Streaming a download

Pour the river through a cup, a sip at a time — never try to hold the whole river at once.

The idea

You're serving a 2 GB file to a client. The tempting code reads the whole file into memory, then writes it to the socket. That works on your laptop with one user. Under load, every concurrent download holds its full file in RAM at once, and the server runs out of memory.

Streaming reads the file in small, fixed-size chunks and forwards each chunk to the client before reading the next. Memory stays flat and small — one chunk at a time — no matter how big the file or how many people download it. The trade is a little more code for a server that doesn't fall over.

Mode:

Pick a mode, then press Play to serve a 6-chunk file.

How it works

You open the file as a read handle and loop: read one chunk into a small reusable buffer, write that chunk to the response, repeat until the read returns nothing. The buffer is the only memory you hold — typically a few kilobytes — so peak memory is independent of file size.

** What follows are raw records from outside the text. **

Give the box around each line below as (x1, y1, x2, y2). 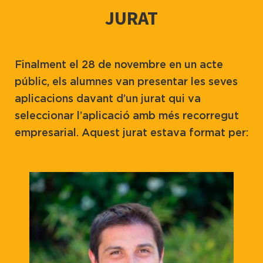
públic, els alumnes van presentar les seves (15, 75, 238, 88)
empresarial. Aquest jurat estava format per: (15, 126, 248, 139)
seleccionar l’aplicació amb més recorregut (15, 109, 239, 122)
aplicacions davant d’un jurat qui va (15, 92, 201, 105)
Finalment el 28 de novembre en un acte (15, 58, 223, 71)
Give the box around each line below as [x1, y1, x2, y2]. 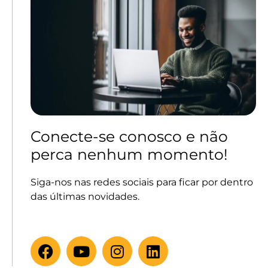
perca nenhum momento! [31, 145, 228, 163]
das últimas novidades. [31, 190, 139, 202]
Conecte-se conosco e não [31, 127, 228, 145]
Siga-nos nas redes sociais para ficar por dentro [31, 176, 253, 188]
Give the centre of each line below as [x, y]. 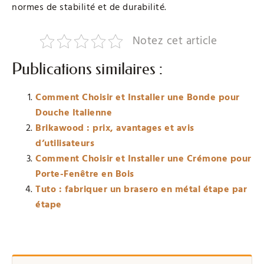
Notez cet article [175, 41]
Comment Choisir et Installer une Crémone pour [143, 158]
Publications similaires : [88, 69]
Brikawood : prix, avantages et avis [115, 128]
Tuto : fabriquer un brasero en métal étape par [141, 189]
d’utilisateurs [65, 143]
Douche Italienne [74, 112]
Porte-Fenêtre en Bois [85, 174]
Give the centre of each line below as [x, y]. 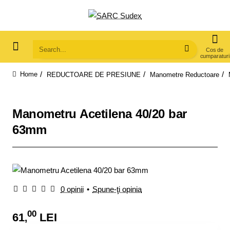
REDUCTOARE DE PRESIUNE [94, 74]
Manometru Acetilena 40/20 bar [100, 114]
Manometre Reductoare [185, 74]
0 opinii [72, 189]
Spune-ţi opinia [117, 189]
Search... [47, 53]
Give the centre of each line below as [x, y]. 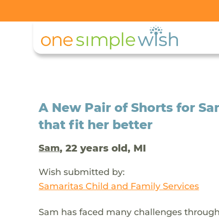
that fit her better [96, 124]
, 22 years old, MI [103, 148]
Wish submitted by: [82, 172]
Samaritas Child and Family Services [119, 186]
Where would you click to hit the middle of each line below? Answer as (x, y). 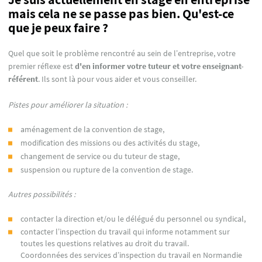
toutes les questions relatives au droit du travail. (105, 244)
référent (23, 79)
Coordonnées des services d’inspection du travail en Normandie (131, 255)
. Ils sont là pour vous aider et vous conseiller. (117, 79)
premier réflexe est (42, 66)
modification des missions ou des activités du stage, (110, 142)
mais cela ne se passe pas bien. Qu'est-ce (121, 13)
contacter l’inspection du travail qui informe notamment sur (125, 232)
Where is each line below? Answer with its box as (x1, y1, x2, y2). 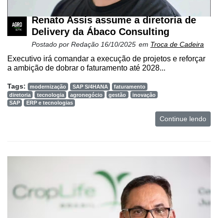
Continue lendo (160, 114, 206, 123)
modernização (30, 83, 67, 90)
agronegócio (70, 91, 103, 98)
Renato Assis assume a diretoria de (32, 14, 196, 25)
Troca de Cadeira (150, 40, 204, 48)
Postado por (32, 40, 71, 48)
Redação (71, 40, 101, 48)
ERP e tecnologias (26, 100, 73, 106)
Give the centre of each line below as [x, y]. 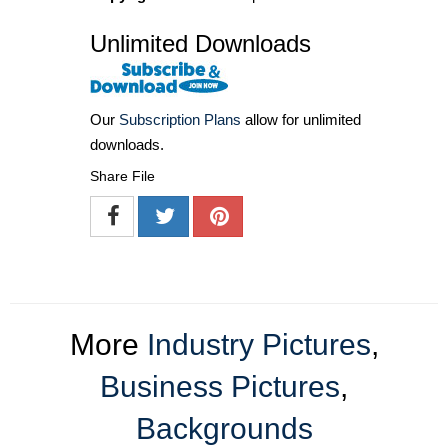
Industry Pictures [258, 345]
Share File [122, 176]
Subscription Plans [180, 120]
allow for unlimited [301, 120]
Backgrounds [224, 429]
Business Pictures [220, 387]
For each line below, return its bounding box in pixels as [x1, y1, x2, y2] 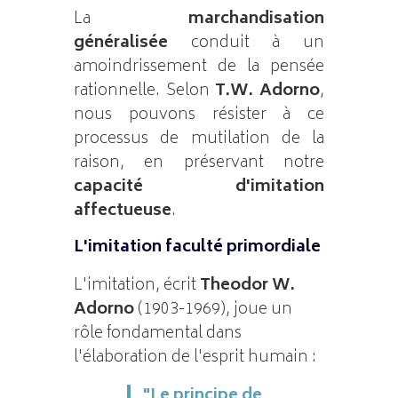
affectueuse [73, 196, 171, 226]
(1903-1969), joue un [133, 295, 292, 324]
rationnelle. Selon [73, 76, 216, 106]
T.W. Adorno [215, 76, 321, 106]
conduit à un [167, 28, 325, 58]
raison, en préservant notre [73, 148, 325, 178]
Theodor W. [199, 271, 295, 300]
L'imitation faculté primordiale [73, 233, 321, 262]
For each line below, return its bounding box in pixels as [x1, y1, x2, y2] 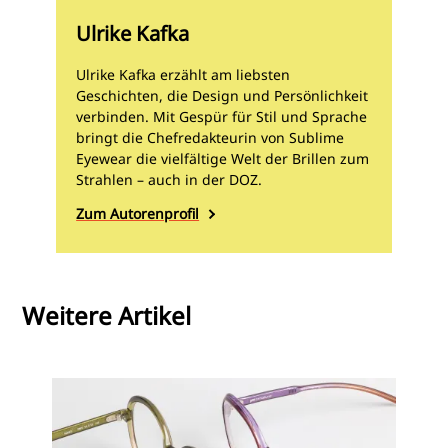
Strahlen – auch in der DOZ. [76, 170, 263, 190]
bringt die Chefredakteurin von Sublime [76, 128, 345, 148]
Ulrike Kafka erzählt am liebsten [76, 65, 291, 85]
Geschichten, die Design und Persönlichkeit [76, 86, 369, 106]
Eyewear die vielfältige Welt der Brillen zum [76, 149, 370, 169]
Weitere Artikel [22, 299, 192, 333]
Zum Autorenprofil [76, 204, 200, 224]
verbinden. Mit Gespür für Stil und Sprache [76, 107, 368, 127]
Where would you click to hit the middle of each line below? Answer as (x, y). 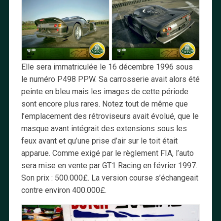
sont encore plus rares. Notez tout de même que (104, 104)
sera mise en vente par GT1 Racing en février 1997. (109, 165)
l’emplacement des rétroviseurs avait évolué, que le (110, 116)
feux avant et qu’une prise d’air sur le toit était (99, 141)
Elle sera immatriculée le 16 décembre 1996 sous (107, 67)
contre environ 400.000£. (64, 190)
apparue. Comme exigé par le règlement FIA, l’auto (107, 153)
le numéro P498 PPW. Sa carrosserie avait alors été (110, 79)
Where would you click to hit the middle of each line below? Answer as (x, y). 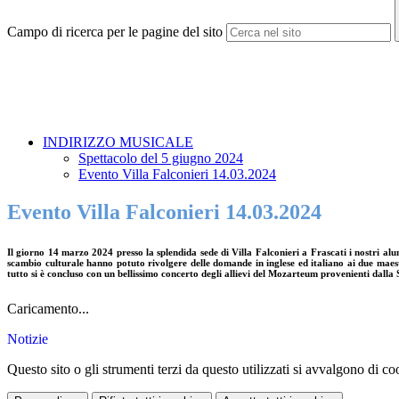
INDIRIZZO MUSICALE (118, 142)
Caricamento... (48, 309)
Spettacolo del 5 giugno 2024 (161, 159)
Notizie (28, 339)
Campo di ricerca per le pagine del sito (115, 32)
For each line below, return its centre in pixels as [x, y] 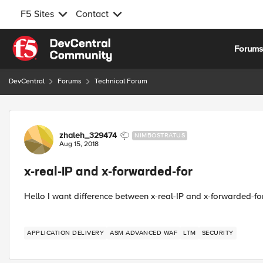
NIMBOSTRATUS [160, 135]
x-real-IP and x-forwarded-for [108, 173]
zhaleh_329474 [88, 135]
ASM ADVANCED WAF [151, 233]
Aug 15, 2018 [79, 144]
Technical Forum [121, 81]
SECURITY [218, 233]
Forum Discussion [71, 117]
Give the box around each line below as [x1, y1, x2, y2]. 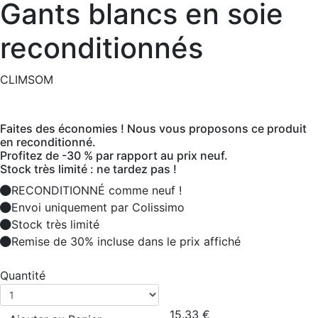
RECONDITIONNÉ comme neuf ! [11, 183, 182, 197]
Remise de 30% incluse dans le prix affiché [11, 234, 241, 248]
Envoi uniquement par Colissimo [11, 200, 185, 214]
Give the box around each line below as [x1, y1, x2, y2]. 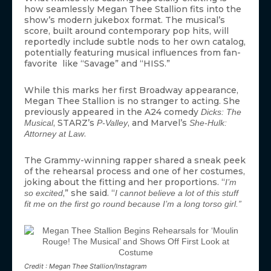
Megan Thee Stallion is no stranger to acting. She [24, 95, 240, 106]
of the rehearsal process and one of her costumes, [24, 165, 245, 177]
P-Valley [97, 117, 128, 128]
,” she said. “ [63, 187, 115, 198]
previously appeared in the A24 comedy [24, 106, 201, 117]
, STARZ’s [53, 117, 97, 128]
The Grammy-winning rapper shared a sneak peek [24, 154, 246, 166]
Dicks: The [201, 106, 241, 117]
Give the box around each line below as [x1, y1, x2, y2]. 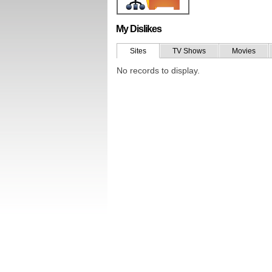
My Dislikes [116, 24, 161, 34]
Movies [232, 47, 256, 55]
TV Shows [172, 47, 206, 55]
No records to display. [117, 66, 200, 75]
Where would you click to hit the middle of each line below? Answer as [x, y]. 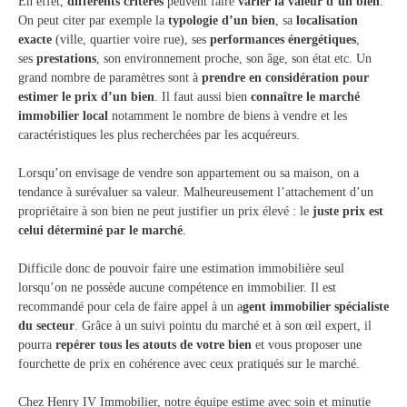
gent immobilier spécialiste [316, 307]
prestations [66, 59]
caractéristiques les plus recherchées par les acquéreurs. [161, 135]
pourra [37, 345]
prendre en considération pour [283, 78]
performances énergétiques [281, 40]
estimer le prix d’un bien [86, 97]
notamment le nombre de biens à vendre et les [229, 116]
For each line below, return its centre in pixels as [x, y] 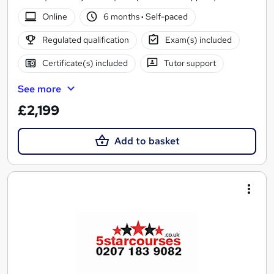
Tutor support [190, 63]
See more [39, 89]
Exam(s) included [199, 40]
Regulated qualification [85, 40]
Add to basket [147, 141]
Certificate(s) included [85, 63]
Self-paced [166, 17]
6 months [123, 17]
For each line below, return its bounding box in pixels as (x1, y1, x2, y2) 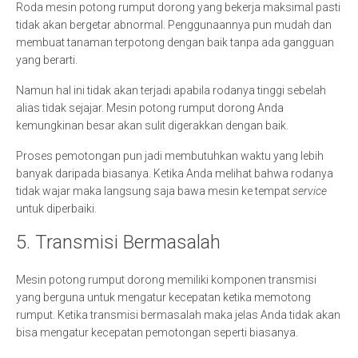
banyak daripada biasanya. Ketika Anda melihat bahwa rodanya (16, 167, 333, 180)
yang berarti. (16, 54, 80, 66)
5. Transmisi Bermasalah (16, 231, 221, 253)
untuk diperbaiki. (16, 202, 99, 215)
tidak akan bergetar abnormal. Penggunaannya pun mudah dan (16, 18, 332, 31)
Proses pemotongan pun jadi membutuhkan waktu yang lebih (16, 149, 324, 162)
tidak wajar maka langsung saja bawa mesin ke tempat (16, 185, 292, 197)
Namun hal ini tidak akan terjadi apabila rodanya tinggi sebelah (16, 84, 326, 97)
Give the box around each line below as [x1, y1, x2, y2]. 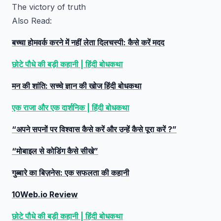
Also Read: [12, 16, 52, 26]
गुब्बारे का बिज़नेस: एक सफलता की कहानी [12, 168, 129, 178]
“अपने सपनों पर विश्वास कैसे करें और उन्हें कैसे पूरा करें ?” [12, 124, 177, 134]
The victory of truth [12, 2, 86, 12]
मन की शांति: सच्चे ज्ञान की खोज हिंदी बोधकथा [12, 81, 142, 91]
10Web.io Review [12, 189, 78, 199]
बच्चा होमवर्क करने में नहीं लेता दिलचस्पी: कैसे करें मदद [12, 37, 164, 47]
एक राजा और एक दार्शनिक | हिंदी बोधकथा [12, 103, 129, 112]
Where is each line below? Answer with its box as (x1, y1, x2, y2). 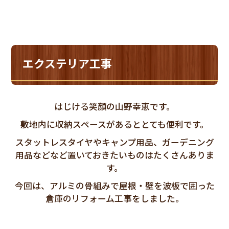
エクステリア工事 (22, 55, 112, 71)
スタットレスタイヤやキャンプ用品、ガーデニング (15, 135, 214, 148)
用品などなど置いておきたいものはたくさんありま (15, 148, 214, 161)
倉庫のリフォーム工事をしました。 (45, 192, 184, 204)
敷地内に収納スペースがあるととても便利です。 (20, 118, 209, 130)
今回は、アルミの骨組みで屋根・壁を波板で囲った (14, 179, 215, 192)
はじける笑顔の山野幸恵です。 (54, 100, 175, 112)
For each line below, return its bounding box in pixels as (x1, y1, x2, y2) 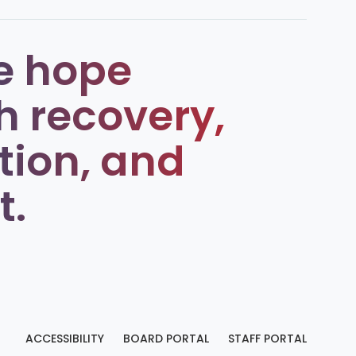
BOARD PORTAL (123, 330, 209, 346)
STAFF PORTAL (228, 330, 307, 346)
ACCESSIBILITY (25, 330, 104, 346)
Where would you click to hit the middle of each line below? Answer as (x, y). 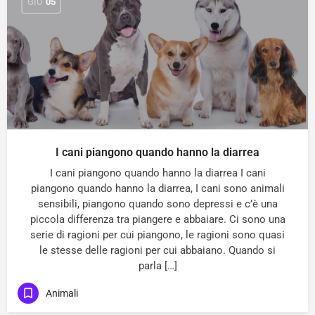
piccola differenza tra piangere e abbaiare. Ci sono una (157, 219)
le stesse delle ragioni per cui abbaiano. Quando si (157, 250)
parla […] (157, 266)
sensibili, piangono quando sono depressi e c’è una (157, 204)
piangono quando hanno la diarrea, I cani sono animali (157, 188)
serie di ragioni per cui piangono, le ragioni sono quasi (157, 235)

CHUNK = 64 * 1024  # 64 KB reusable buffer

def stream_file(path, response):
    with open(path, "rb") as f:
        while True:
            chunk = f.read(CHUNK)   # read at most CHUNK bytes
            if not chunk:           # EOF: read returned empty
                break
            response.write(chunk)   # forward, then let it be freed
    response.end()
# Peak memory ~= one CHUNK, regardless of file size.

Most web frameworks expose this as a generator or a file-stream response. The key is that you never build a single object holding all the bytes.

Cost

Signal	Load all	Stream
Peak memory per request	O(file size)	O(chunk size)
Memory under N concurrent	N × file size	N × chunk size
Time to first byte	After full read	After first chunk
Code complexity	Lower	Slightly higher

Watch out for

Reading the whole file with read() and no size argument — that is the load-all bug, just hidden in a one-liner.
Building a list of all chunks and joining at the end. You've streamed the read but still hold everything; memory is no better.
Forgetting backpressure: if the client is slow and you read faster than you send, chunks queue up in a buffer and memory grows anyway. Respect the writer's drain signal.
Not setting Content-Length (or using chunked transfer encoding) — some clients hang waiting to know when the body ends.
Leaking the file handle when the client disconnects mid-stream. Always close in a finally or use a context manager.

Worked example

Suppose 200 users each download a 1 GB video at once. Load-all needs roughly 200 GB of RAM held at the same time — impossible on a normal box, so the server crashes. Streaming with a 64 KB buffer needs about 200 × 64 KB ≈ 13 MB total. Same files, same users, but one design fits in memory and the other doesn't.

Check yourself

You stream the file but collect every chunk into a list, then b"".join(chunks) at the end. Does peak memory improve?